- _WHAT THE TASK REQUIRES_: Using only the entries below, copy exactly the lines that begin at the one with "Text of this" and end at the one with "Website Status Page", both included. Drop the pictures.

- _Dataset entries_:
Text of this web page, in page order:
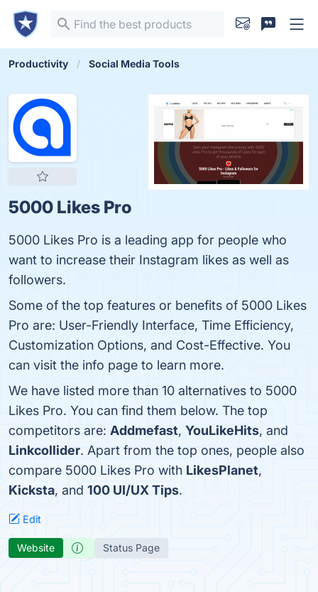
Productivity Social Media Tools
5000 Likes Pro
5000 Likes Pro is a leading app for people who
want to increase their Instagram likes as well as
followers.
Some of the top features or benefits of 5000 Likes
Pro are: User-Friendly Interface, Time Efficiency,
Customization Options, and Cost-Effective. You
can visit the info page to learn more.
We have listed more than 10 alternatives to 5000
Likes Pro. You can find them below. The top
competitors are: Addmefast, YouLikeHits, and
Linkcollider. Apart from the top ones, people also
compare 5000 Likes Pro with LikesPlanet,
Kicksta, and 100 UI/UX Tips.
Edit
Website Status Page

* * *

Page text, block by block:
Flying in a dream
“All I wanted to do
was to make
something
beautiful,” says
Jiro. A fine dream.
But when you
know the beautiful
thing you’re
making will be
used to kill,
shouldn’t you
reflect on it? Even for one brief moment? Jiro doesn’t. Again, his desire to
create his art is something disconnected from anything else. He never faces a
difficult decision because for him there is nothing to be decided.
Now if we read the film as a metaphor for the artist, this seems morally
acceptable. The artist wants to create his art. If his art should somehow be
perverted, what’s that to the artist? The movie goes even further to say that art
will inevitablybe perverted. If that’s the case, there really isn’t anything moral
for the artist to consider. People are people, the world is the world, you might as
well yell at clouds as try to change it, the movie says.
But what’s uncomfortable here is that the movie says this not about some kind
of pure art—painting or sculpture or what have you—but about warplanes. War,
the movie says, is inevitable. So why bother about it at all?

---

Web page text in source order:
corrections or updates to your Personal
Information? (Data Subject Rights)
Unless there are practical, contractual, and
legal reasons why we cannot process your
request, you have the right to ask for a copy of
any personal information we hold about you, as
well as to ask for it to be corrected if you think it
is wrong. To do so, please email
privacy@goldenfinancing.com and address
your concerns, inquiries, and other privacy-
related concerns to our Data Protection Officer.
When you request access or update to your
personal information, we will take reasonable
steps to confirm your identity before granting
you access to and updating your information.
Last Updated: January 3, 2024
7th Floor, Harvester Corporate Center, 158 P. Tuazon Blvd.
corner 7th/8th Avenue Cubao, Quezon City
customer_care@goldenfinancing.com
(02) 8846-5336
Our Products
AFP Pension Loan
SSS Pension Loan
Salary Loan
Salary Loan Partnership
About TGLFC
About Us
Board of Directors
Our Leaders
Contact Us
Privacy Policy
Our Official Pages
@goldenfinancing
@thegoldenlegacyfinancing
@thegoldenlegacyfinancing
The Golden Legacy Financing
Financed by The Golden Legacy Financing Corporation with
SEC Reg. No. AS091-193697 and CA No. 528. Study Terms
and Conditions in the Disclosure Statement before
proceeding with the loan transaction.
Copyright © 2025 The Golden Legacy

- _WORKED SOLUTION_:
Text of this web page, in page order:
Productivity Social Media Tools
5000 Likes Pro
5000 Likes Pro is a leading app for people who
want to increase their Instagram likes as well as
followers.
Some of the top features or benefits of 5000 Likes
Pro are: User-Friendly Interface, Time Efficiency,
Customization Options, and Cost-Effective. You
can visit the info page to learn more.
We have listed more than 10 alternatives to 5000
Likes Pro. You can find them below. The top
competitors are: Addmefast, YouLikeHits, and
Linkcollider. Apart from the top ones, people also
compare 5000 Likes Pro with LikesPlanet,
Kicksta, and 100 UI/UX Tips.
Edit
Website Status Page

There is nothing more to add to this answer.